Denying the progress of intergovernmental relations between Washington and Sana'a is impossible. Until this past year, U.S. policy remained hitched to the corrupt and duplicitous behavior of strongman Ali Abdullah Saleh, who traded drone strikes for U.S. favoritism and shared intelligence only when his interests needed protecting (or his enemies needed bombing). He was even known to utilize local jihadists for his own ends, paying them or arresting (and later releasing) them in order to create artificial instability and secure U.S. funds/weapons. The Obama administration managed to replace Saleh with his vice president, Abd Mansur Rabbo Hadi, in response to a nation-wide revolution, and U.S. operations have smoothed since he assumed command in February 2012.
The time between December 2009 and 2012 verged on calamity though, and Washington's “partner building” would have failed spectacularly if continued under Saleh's regime. The Obama administration, in the end, lucked out during Yemen's revolution, but a sustainable partnership with its people remains absent.

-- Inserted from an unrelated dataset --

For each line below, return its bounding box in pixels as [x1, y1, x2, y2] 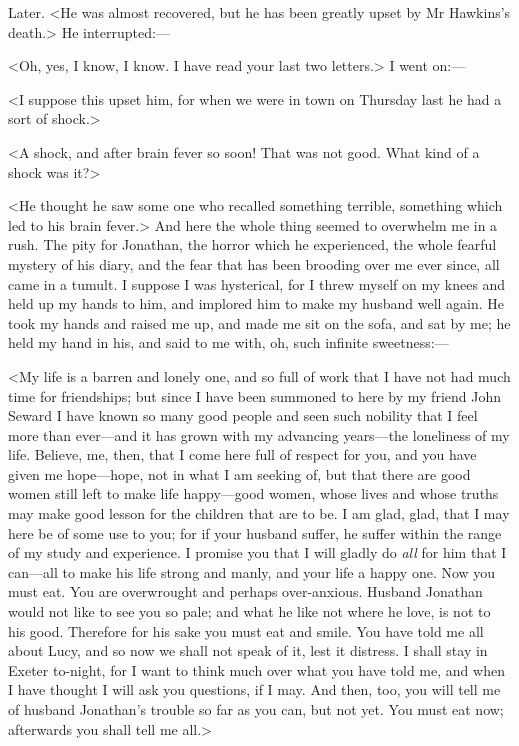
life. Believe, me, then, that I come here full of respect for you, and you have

What McRaven and Sheehan didn't explain to their audiences is how U.S. policy contributed to AQAP's influence in the jihadist world and its local support with Yemen's tribes, brought on by unaccountable military operations in their lands. The Obama administration would ramp up vertically in response to Umar Farouk Abdulmutallab's failed bombing on Christmas 2009 and never look back. From the civilians killed by initial cruise missiles and drone strikes to Ma'rib's deputy governor Jabar al shabwani, to Anwar al-Awlaki's 16-year old son and younger civilians, the administration has struck with impunity during its hunt for AQAP leadership. All of these strikes were enabled by a secret agreement between Saleh and former CIA Director David Petraeus, then commander of CENTCOM, who passed along the arrangement to his nominated replacement, John Brennan.
Amid Yemen's revolution, construction of a drone base along the Saudi border was also reportedly accelerated from two years to eight months.
McRaven says that all U.S. Special Forces are invited by foreign governments and don't operate without their permission - except this process can error militarily and trample over democracy along the way. The outbreak of Yemen's revolution would compel Saleh to distort the situation with AQAP, creating a false analogy that now serves as the driving rationale of U.S. policy. Beyond leveraging access to Yemen's air-space in return for political protection, Saleh relocated some of his U.S.-trained "counter-terrorism" forces to kill protesters and ordered others to stand down, which enabled AQAP's takeover of "vast swaths of territory" in Yemen's south.
Now the two governments must take back the same territory that they just lost due to incompetence, short-sightedness and greed.
While greater cooperation with Yemen's government has been attained in the aftermath of Saleh's resignation, U.S. policy has also reached the depths of unpopularity with Yemeni civilians, activists and tribes. How much these factors offset military achievements is difficult to gauge, but the chain reaction is visibly evident. Yemenis universally cringed as President Barack Obama promoted a public enemy to bomb their country. They reject foreign interference from Washington and nearby Riyadh, as does, coincidentally, AQAP. It's true that America is leaving smaller footprints in Muslim countries, only these boots are still relatively large and obtrusive, and they cannot defeat al-Qaeda's ideology without the help of Yemen's people. The Pentagon's argument is thus circular: U.S. counterterrorism is both poison and cure, but ultimately perpetual rather than remedial.
A recipe for low-intensity conflict in Yemen.